TASK TO COMPLETE —
Look through the data below and extract, unchanged, the lines from the one that contains "2.75 cup Cream" to the one that contains "content on the OSI Licenses page.", both included.

DATA FOR REVIEW —
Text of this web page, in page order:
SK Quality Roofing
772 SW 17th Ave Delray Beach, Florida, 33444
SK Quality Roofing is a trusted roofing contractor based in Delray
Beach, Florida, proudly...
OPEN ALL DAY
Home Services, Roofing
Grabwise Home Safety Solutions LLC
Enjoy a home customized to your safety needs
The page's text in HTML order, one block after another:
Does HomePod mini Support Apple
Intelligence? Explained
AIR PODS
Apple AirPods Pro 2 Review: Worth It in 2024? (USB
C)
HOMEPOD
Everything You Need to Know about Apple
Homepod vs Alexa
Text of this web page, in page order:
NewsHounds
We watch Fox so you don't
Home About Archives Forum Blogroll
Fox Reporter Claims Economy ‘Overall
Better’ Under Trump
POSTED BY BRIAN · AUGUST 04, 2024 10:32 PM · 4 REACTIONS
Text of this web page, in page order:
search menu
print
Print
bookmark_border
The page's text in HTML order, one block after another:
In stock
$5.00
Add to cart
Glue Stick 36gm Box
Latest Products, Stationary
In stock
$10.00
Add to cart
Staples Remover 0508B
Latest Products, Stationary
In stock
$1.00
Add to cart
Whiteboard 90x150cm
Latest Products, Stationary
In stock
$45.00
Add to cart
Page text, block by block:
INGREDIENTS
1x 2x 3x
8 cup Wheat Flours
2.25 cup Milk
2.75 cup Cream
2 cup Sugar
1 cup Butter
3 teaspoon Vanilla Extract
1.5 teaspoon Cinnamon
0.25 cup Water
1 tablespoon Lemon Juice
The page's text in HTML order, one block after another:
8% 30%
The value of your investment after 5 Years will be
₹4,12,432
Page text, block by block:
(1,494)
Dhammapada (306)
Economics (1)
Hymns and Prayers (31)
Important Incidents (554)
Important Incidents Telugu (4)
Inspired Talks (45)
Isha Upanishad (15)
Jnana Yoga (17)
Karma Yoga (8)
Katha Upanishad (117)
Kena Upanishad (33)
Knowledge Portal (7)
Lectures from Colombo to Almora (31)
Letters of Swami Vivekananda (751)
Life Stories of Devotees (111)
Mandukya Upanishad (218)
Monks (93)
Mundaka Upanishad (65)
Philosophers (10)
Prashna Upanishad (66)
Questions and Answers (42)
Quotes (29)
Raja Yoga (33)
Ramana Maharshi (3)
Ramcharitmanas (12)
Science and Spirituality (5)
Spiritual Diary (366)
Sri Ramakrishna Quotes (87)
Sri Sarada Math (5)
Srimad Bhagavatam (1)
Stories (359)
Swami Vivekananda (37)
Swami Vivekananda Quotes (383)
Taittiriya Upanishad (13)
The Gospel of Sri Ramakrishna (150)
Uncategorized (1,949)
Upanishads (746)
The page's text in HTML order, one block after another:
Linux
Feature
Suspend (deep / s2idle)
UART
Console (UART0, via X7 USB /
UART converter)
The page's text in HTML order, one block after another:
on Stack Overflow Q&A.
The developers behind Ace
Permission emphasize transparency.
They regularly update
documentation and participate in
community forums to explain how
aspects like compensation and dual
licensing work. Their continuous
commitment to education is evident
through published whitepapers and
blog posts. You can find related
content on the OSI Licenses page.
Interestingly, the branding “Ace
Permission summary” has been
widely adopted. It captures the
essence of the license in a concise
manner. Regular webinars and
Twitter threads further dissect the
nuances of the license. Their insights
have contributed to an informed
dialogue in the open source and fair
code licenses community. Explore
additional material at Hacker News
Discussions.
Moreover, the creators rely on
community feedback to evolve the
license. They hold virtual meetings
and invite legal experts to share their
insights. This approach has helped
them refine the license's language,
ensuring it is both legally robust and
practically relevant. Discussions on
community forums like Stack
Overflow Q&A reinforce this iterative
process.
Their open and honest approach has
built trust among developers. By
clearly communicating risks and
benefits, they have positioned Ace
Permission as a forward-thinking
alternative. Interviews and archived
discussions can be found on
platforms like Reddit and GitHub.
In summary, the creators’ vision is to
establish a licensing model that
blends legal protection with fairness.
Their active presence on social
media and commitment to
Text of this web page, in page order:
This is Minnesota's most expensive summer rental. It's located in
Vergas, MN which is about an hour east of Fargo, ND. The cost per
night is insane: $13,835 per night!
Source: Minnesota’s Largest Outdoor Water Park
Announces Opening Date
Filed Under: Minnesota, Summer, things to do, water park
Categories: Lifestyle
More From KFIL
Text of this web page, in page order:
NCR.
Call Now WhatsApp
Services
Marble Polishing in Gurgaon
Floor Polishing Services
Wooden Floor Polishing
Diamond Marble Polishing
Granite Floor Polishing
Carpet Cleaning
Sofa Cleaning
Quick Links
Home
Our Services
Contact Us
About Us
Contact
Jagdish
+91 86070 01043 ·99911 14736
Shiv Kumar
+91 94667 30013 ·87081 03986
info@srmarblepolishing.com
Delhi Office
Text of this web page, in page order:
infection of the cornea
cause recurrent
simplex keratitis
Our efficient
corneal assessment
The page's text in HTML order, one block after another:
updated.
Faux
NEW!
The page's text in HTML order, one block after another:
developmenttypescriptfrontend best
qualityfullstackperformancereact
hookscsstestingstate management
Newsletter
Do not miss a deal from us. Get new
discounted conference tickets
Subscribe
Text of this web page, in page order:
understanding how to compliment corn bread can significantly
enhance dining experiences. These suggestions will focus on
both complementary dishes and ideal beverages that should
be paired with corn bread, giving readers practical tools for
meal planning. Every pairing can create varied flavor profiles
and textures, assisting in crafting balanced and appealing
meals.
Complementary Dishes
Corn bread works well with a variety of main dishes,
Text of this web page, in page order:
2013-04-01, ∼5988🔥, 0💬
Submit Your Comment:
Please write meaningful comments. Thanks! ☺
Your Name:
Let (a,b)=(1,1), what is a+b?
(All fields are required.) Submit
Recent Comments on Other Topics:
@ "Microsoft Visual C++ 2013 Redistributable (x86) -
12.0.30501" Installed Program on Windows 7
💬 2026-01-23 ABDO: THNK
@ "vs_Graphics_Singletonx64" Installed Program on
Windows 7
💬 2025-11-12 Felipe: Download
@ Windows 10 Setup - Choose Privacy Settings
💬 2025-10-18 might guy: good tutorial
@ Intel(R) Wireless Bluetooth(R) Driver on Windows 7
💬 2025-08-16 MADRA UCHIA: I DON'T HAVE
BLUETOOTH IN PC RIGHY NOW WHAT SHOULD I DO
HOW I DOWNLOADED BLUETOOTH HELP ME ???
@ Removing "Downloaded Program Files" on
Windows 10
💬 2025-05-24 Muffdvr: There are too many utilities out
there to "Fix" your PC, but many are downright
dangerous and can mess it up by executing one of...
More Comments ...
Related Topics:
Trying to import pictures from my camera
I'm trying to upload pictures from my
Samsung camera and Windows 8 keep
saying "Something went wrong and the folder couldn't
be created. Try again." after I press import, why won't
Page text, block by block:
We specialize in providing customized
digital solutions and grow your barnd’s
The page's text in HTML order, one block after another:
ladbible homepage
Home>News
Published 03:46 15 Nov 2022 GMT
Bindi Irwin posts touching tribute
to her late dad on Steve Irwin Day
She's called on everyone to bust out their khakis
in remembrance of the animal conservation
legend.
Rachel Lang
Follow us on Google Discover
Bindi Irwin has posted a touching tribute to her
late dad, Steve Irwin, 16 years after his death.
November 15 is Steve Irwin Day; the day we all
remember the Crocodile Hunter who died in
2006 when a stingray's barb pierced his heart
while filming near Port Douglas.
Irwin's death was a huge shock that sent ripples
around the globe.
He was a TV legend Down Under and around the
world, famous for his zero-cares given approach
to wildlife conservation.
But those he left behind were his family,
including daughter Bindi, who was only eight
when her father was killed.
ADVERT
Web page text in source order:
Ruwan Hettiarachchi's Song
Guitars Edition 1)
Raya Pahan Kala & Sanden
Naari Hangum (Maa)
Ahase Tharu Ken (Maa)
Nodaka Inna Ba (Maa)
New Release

ANSWER TO THIS EXERCISE —
2.75 cup Cream
2 cup Sugar
1 cup Butter
3 teaspoon Vanilla Extract
1.5 teaspoon Cinnamon
0.25 cup Water
1 tablespoon Lemon Juice
The page's text in HTML order, one block after another:
8% 30%
The value of your investment after 5 Years will be
₹4,12,432
Page text, block by block:
(1,494)
Dhammapada (306)
Economics (1)
Hymns and Prayers (31)
Important Incidents (554)
Important Incidents Telugu (4)
Inspired Talks (45)
Isha Upanishad (15)
Jnana Yoga (17)
Karma Yoga (8)
Katha Upanishad (117)
Kena Upanishad (33)
Knowledge Portal (7)
Lectures from Colombo to Almora (31)
Letters of Swami Vivekananda (751)
Life Stories of Devotees (111)
Mandukya Upanishad (218)
Monks (93)
Mundaka Upanishad (65)
Philosophers (10)
Prashna Upanishad (66)
Questions and Answers (42)
Quotes (29)
Raja Yoga (33)
Ramana Maharshi (3)
Ramcharitmanas (12)
Science and Spirituality (5)
Spiritual Diary (366)
Sri Ramakrishna Quotes (87)
Sri Sarada Math (5)
Srimad Bhagavatam (1)
Stories (359)
Swami Vivekananda (37)
Swami Vivekananda Quotes (383)
Taittiriya Upanishad (13)
The Gospel of Sri Ramakrishna (150)
Uncategorized (1,949)
Upanishads (746)
The page's text in HTML order, one block after another:
Linux
Feature
Suspend (deep / s2idle)
UART
Console (UART0, via X7 USB /
UART converter)
The page's text in HTML order, one block after another:
on Stack Overflow Q&A.
The developers behind Ace
Permission emphasize transparency.
They regularly update
documentation and participate in
community forums to explain how
aspects like compensation and dual
licensing work. Their continuous
commitment to education is evident
through published whitepapers and
blog posts. You can find related
content on the OSI Licenses page.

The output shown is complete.